There are several reasons why people won’t switch brands that cannot be fixed by changing a price or storyboard. Improving your graphics in ads or perfecting the landing page and lead-generation form on your site is not enough to sway these prospects. This group of people includes comparison shoppers searching for specific features such as free shipping that you cannot supply. However, a large percentage are people who are prevented from buying from you due to cognitive biases.

According to Princeton University, “a cognitive bias is a pattern of deviation in judgment that occurs in particular situations. Implicit in the concept of a “pattern of deviation” is a standard of comparison; this may be the judgment of people outside those particular situations, or may be a set of independently verifiable facts.

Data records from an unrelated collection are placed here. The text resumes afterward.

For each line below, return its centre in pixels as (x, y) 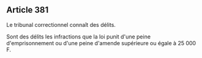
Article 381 (28, 10)
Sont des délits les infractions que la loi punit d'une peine (79, 37)
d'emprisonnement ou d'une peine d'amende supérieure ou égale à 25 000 (101, 43)
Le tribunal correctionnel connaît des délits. (61, 24)
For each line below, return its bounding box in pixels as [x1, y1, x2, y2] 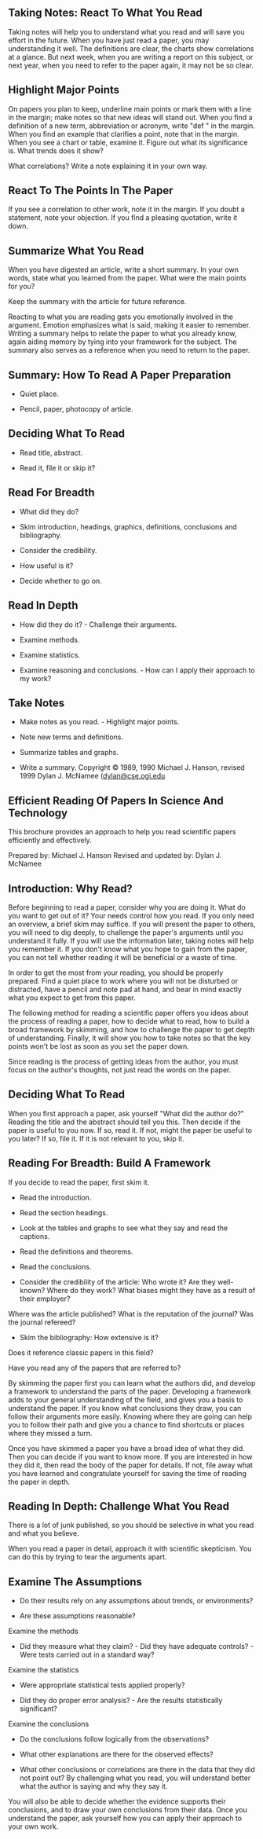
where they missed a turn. [8, 1428, 93, 1438]
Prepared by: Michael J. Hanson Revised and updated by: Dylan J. [8, 851, 222, 860]
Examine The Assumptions [8, 1575, 143, 1588]
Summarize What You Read [8, 244, 144, 258]
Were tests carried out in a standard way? [19, 1650, 155, 1660]
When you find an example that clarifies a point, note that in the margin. [8, 129, 239, 138]
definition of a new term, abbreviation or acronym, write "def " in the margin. [8, 121, 255, 130]
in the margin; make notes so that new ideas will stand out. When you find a [8, 112, 253, 122]
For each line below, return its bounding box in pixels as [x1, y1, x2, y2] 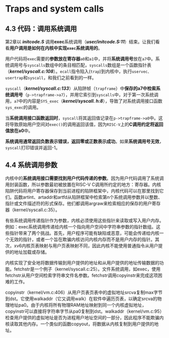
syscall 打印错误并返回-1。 [5, 145, 60, 150]
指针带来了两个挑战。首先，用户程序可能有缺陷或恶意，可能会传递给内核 [9, 230, 159, 236]
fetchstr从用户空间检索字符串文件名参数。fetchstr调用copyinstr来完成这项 [5, 272, 158, 278]
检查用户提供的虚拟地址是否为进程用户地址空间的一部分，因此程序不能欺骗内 [5, 314, 164, 320]
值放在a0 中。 [5, 128, 33, 134]
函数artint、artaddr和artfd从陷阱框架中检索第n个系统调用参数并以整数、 [14, 194, 162, 200]
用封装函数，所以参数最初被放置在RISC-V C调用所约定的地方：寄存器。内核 [5, 181, 161, 187]
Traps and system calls [5, 3, 104, 15]
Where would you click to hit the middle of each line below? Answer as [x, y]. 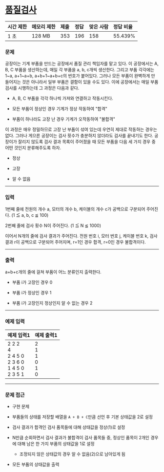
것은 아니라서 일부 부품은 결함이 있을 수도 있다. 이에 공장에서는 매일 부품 [90, 82]
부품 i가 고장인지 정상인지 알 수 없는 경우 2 [52, 303]
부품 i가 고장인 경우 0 [32, 282]
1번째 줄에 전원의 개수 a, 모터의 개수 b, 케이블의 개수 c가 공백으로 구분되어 [75, 209]
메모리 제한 [44, 26]
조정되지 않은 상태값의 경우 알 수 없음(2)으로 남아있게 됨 [72, 454]
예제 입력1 [19, 335]
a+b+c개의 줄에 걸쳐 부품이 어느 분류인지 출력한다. [53, 272]
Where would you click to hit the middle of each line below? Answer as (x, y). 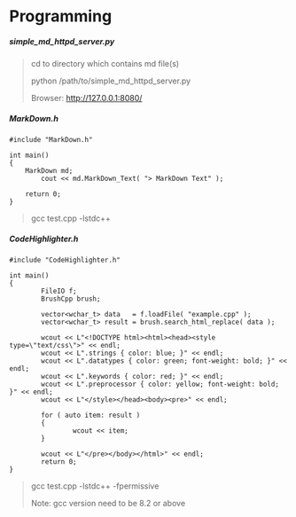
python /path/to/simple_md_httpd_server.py (111, 81)
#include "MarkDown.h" (51, 140)
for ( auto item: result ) (91, 415)
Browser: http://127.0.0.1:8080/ (86, 98)
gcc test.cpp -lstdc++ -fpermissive (95, 486)
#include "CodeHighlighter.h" (65, 260)
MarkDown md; (49, 171)
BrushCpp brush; (71, 299)
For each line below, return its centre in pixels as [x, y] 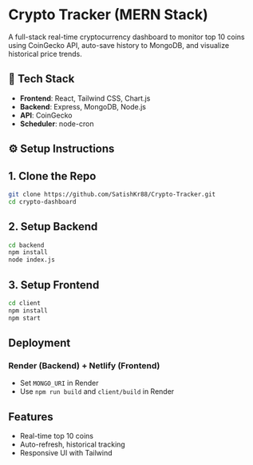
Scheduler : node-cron [57, 123]
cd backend [26, 245]
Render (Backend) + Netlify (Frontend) [84, 365]
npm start [25, 318]
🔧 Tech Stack [42, 79]
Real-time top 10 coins [57, 436]
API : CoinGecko [46, 115]
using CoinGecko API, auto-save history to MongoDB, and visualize [119, 45]
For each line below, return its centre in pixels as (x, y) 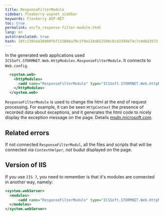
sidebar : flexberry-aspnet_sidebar (41, 14)
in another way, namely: (29, 182)
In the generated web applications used (45, 55)
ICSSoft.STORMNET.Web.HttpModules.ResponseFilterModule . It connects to (78, 60)
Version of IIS (26, 165)
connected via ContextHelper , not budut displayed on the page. (69, 150)
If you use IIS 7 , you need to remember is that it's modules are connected (80, 177)
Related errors (27, 133)
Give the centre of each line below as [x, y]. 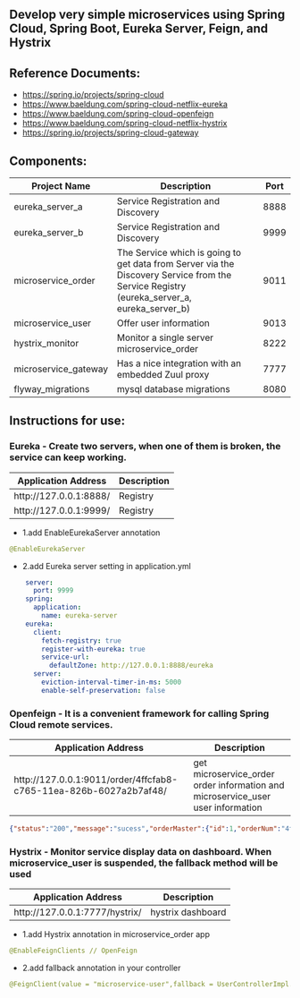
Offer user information [163, 323]
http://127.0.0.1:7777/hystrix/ [78, 912]
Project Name [61, 186]
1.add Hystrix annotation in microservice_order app [116, 934]
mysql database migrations [173, 389]
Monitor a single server [165, 337]
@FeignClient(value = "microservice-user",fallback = [112, 985]
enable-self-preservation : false [104, 690]

For example, my mother still buys the same brand of detergent for her washing machine that her mother did. Even if she has to go without something else, she will pay more for that brand instead of trying something new. Your website visitors may have several cognitive biases that stop them from choosing your brand.

Considering Prospects’ Biases

In order to convert these prospects, you need to understand their biases. It helps to also understand how your company is perceived in the marketplace. It is likely that your prospects believe that you are deficient in a feature or benefit, even if this is completely untrue. As Terry Goodkind said, “Perception is everything!”

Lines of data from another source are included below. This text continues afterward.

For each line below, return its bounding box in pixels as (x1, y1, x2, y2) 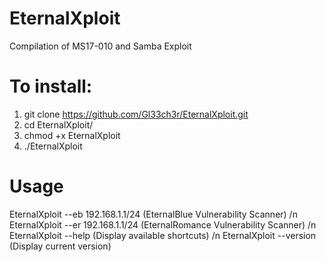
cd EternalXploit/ (23, 118, 94, 131)
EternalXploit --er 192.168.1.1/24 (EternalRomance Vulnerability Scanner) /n (9, 218, 317, 231)
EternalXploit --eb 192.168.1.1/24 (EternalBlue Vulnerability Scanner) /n (9, 208, 298, 220)
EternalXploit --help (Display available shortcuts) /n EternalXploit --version (9, 229, 317, 241)
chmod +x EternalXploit (23, 129, 121, 141)
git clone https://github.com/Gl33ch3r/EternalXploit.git (23, 108, 249, 120)
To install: (9, 75, 93, 98)
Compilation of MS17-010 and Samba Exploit (9, 40, 192, 52)
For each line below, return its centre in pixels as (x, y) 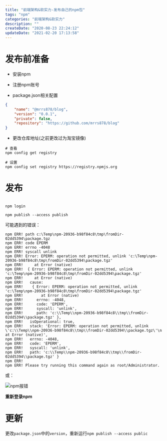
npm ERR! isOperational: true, (40, 322)
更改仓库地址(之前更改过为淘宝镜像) (49, 138)
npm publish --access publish (37, 215)
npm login (15, 206)
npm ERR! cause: (24, 283)
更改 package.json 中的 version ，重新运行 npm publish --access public (76, 434)
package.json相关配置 (35, 95)
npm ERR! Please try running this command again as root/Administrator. (82, 366)
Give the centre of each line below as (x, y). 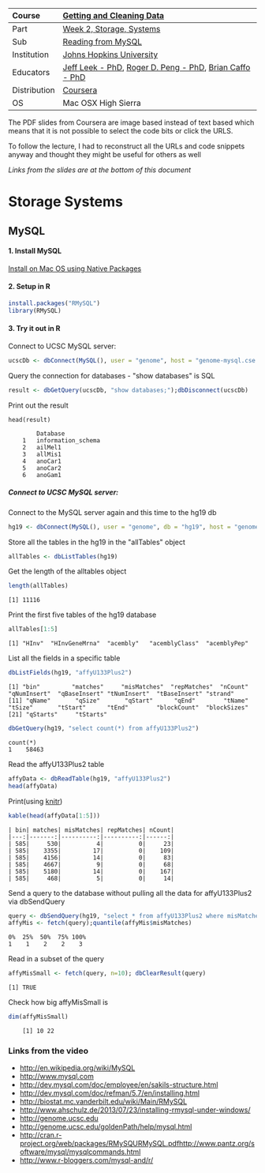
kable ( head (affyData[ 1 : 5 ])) (54, 816)
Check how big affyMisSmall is (58, 1002)
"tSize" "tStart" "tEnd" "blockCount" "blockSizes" (128, 708)
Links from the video (49, 1051)
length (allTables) (38, 586)
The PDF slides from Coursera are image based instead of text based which (131, 122)
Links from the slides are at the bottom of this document (100, 170)
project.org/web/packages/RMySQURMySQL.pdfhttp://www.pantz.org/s (137, 1144)
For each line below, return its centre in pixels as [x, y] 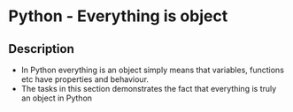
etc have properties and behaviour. [85, 79]
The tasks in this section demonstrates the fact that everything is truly [149, 89]
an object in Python [57, 98]
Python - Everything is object [118, 16]
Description [41, 49]
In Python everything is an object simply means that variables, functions [153, 70]
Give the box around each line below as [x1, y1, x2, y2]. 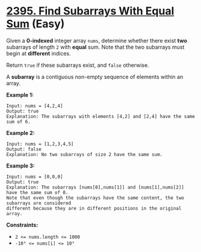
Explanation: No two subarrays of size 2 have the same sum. [6, 151, 163, 157]
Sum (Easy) [6, 17, 65, 31]
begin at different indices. [6, 49, 71, 57]
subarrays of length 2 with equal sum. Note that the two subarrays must [6, 43, 185, 51]
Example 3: [6, 162, 35, 169]
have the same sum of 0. [6, 189, 69, 195]
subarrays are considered [6, 200, 71, 206]
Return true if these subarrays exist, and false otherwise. [6, 61, 149, 69]
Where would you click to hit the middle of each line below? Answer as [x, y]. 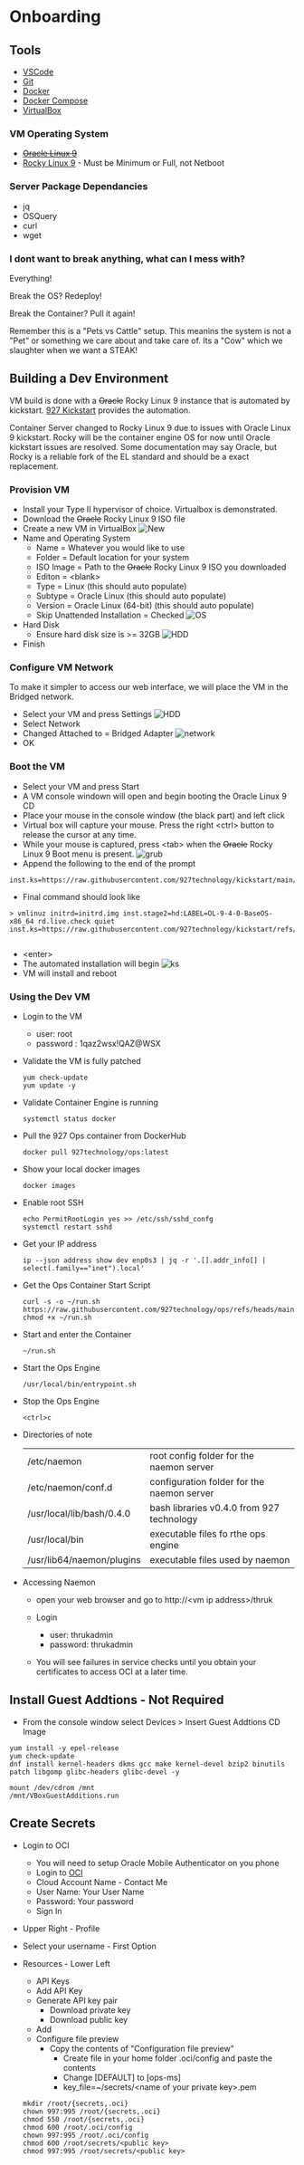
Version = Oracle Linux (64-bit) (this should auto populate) [145, 605]
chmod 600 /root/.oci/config [77, 2127]
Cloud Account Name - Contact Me [102, 1882]
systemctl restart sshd [67, 1227]
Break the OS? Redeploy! [56, 295]
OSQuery [39, 216]
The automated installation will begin [91, 963]
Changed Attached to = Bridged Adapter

Whether you need to break out of a status-quo bias (preference for comfortable sameness), false-consensus bias (tendency to overestimate the extent to which their beliefs or opinions are typical of those of others), or in-group bias (refers to a pattern of favoring members of one’s in-group over out-group members), techniques such as buyer personas, testimonials and social-proof are powerful tools.

Changing Their Minds

Studies show that when information is presented in a larger format, human brains will translate it as more important. Presenting the information that you want to emphasize in this manner can help change inbred beliefs.

You can also look at your own and competitor’s advertising through the use of the Wayback Machine to compare and contrast methods of presenting the features that you are perceived as missing. (The wayback machine is an incredible tool.)

Part 2 will continue will discuss how to examine your competition’s customers.

Paula A is the owner of an online gallery, freelance writer specializing in marketing and business and is an avid promoter of Cleveland, Ohio.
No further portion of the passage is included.